Today, data scientists use high-speed computing, big data, and algorithms to generate predictive algorithms in minutes as opposed to the days it would take to build robust models using traditional techniques. While algorithms may point in a given direction and are logical, the application of the algorithm must be based on an accurate foundation and applied in a fair manner. There is no replacement for intuition and testing. Humans are required to make the moral choices because machines are unable to do so.

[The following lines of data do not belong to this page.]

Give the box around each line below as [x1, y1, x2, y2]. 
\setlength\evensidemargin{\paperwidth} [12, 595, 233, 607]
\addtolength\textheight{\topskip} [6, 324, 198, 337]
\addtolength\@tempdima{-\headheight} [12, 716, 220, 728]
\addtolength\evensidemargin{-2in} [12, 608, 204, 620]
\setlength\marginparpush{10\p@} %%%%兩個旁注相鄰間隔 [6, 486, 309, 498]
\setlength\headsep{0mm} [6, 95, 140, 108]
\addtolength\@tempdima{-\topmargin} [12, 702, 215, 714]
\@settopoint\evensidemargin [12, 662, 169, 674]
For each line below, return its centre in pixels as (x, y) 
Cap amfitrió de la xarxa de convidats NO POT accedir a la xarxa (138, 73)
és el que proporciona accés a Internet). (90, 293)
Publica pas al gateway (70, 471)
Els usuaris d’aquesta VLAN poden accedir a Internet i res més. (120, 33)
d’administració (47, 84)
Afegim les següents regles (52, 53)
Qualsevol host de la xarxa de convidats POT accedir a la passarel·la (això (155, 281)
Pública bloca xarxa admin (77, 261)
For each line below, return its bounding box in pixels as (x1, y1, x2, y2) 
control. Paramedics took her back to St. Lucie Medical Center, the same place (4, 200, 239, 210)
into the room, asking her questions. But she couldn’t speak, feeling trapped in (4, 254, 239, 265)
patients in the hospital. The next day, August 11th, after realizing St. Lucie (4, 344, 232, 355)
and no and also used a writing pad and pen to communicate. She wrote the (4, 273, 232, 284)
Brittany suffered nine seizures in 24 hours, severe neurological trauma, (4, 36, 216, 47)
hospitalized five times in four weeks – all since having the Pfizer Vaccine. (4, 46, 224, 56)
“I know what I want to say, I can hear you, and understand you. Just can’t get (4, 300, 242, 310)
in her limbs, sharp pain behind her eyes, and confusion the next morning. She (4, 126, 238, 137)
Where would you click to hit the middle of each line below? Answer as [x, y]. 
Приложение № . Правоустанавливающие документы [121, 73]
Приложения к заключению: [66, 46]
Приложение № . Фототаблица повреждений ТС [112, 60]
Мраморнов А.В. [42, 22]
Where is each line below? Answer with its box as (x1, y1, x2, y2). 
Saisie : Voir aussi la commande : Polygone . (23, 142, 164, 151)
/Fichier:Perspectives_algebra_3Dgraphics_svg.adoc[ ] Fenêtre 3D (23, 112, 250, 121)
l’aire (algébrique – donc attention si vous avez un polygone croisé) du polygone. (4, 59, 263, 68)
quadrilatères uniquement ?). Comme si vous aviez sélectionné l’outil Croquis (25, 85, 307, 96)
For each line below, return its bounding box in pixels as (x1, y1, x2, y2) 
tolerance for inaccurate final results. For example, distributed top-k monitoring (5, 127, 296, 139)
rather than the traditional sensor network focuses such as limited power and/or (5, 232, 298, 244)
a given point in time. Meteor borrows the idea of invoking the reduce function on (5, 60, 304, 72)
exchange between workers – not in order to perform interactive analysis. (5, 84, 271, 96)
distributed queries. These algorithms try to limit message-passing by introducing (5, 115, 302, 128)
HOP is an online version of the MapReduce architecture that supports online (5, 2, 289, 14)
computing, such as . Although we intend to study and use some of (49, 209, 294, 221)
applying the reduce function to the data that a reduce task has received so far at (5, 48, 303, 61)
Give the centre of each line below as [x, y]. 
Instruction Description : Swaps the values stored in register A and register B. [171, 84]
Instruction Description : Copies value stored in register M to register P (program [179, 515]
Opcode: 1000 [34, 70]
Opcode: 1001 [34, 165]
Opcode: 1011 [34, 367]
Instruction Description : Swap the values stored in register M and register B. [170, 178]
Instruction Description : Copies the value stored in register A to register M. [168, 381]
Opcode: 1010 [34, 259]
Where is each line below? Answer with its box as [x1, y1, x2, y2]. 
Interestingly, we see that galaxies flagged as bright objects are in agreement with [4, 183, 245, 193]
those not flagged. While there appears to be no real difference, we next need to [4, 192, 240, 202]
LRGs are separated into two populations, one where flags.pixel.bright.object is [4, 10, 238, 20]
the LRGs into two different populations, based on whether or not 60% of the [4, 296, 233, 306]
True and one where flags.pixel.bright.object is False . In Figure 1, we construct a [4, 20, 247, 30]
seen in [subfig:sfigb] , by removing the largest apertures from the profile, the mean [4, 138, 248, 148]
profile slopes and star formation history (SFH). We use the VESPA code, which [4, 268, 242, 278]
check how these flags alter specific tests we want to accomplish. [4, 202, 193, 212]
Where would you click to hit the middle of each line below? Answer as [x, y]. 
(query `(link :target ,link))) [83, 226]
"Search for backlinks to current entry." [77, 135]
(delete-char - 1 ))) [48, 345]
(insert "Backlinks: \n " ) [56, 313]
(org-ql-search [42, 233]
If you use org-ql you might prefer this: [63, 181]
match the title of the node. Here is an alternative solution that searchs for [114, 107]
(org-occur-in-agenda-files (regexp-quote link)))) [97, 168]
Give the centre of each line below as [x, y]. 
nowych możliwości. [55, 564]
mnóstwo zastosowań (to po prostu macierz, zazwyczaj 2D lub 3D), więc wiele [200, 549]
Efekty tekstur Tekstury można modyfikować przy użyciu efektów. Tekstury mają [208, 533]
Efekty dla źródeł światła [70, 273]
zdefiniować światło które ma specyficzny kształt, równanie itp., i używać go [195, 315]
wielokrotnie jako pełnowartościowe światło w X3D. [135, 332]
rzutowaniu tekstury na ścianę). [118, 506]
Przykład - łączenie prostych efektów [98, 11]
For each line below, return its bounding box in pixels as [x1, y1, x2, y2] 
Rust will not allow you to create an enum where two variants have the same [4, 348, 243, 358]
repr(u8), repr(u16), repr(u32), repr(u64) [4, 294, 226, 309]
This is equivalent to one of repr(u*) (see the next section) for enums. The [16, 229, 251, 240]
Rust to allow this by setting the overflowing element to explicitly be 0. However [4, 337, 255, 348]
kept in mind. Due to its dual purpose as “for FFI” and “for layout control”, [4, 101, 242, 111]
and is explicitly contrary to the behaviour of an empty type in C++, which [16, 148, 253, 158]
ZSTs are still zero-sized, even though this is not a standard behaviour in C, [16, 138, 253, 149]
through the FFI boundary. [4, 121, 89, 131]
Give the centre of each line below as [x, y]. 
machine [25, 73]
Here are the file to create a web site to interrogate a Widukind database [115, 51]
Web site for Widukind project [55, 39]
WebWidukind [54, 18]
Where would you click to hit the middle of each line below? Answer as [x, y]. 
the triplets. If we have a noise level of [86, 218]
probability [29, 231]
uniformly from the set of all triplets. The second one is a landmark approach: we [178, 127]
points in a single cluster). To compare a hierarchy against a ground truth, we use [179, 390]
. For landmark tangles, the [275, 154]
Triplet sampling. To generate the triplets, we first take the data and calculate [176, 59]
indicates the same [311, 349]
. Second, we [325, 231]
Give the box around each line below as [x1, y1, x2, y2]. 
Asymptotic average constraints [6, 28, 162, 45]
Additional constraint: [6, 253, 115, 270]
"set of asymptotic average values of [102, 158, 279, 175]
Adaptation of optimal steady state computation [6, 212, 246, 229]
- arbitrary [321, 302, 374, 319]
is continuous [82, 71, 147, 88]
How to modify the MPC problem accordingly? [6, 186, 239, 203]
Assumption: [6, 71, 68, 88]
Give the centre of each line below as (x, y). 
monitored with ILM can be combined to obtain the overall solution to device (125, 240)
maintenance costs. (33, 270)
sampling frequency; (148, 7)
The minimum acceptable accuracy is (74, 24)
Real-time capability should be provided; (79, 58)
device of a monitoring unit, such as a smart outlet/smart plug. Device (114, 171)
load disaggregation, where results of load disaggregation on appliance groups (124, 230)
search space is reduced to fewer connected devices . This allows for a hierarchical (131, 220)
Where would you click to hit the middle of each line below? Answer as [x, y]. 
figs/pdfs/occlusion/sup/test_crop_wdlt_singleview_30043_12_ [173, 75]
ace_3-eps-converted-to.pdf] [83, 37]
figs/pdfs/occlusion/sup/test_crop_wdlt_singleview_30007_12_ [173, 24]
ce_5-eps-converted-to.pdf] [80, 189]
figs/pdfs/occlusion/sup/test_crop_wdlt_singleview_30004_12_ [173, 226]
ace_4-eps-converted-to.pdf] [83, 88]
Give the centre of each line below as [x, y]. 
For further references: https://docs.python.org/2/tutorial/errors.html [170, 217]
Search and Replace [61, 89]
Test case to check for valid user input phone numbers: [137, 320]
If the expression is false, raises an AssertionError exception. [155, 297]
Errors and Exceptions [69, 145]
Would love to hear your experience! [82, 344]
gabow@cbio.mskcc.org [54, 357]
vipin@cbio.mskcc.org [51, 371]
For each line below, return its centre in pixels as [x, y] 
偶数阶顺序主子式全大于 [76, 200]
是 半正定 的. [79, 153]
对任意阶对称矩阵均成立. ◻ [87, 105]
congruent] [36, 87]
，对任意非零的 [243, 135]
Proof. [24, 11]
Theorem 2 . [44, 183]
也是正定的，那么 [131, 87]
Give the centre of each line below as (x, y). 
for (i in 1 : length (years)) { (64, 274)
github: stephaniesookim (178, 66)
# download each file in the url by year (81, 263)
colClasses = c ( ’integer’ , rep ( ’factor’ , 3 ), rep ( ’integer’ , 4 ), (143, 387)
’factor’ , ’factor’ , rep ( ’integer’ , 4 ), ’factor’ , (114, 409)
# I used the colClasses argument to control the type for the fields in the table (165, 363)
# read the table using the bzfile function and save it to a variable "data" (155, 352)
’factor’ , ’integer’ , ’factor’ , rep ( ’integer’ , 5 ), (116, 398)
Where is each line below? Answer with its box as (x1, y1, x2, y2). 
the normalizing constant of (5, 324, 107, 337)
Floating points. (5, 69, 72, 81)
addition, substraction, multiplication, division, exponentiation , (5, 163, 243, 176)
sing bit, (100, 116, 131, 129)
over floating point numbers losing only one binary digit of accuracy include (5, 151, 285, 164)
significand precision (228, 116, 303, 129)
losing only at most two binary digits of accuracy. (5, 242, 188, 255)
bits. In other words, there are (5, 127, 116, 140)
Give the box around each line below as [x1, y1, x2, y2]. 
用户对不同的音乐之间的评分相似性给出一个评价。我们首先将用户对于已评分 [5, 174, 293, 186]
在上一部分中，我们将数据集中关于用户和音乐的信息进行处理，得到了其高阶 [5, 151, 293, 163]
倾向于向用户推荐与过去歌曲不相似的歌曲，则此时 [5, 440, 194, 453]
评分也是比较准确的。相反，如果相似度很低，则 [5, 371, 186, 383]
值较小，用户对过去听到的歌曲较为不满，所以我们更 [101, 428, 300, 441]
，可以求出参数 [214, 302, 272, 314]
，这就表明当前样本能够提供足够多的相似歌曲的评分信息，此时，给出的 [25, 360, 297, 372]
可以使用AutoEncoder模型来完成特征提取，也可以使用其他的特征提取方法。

If a modeler were to use only the data that supports a hypothesis that is convenient for that modeler, it could lead to inaccurate conclusions and drive actions that are not in the best interest of those affected by the algorithm—even if the resulting model that was built from the underlying datasets is logically consistent.

It could be argued that, at some level, any given collection of attributes that are taken together could result in potential bias. Therefore, best practices argue for responsible oversight and governance principles to ensure that there is no overt or inadvertent bias making its way into the model. This way, regardless of whether a machine or human constructs the model, there is oversight of the appropriateness of the model.

Given the complexities of data analytics, explaining data and proving algorithms require scrutiny. Data experts must exercise human judgment when utilizing machine-assisted model construction. Experts must be able to stand behind their work.

Big Data for Good Is Good for Us All

When one considers the sheer amount of data and everything else that is required to produce successful outcomes—algorithms, accuracy, precision, correlation, analytics, machine learning—it’s easy to see what an important role data science plays and its value to society.

Over the years, the application of data and analytics has had a benevolent effect on society in countless ways. Today:

health plans maintain accurate network directories that are necessary for consumers to make informed decisions and to find the right type of care when needed.
hospitals can predict a patient’s risk for poor outcomes due to external environmental factors and can identify when someone is in need of more support or community resources.
police departments can forecast violent gun crimes using cutting-edge predictive analysis when identifying trends.
the IRS uses investigative solutions to help identify potentially fraudulent tax refund requests. (In fact, fraud is being mitigated at almost every level in every industry.)
telematics can enable insurance companies to better understand their customers, and consumers can learn more about their driving habits and ultimately get better insurance rates. As a result, 70% of Americans can get cheaper insurance.
front-end identity authentication systems can verify if a person receiving government benefits is who he says he is, preventing fraud and saving millions in taxpayer dollars.
credit has been extended to millions of individuals who are unbanked and do not have a credit history because credit agencies now have the ability to consider significantly more datapoints when assessing credit worthiness.

When used properly, big data can keep consumers safe, streamline processes and help experts uncover suspicious activity and can provide valuable insights for business decisions. There are countless benefits to society when big data is used for benevolent purposes.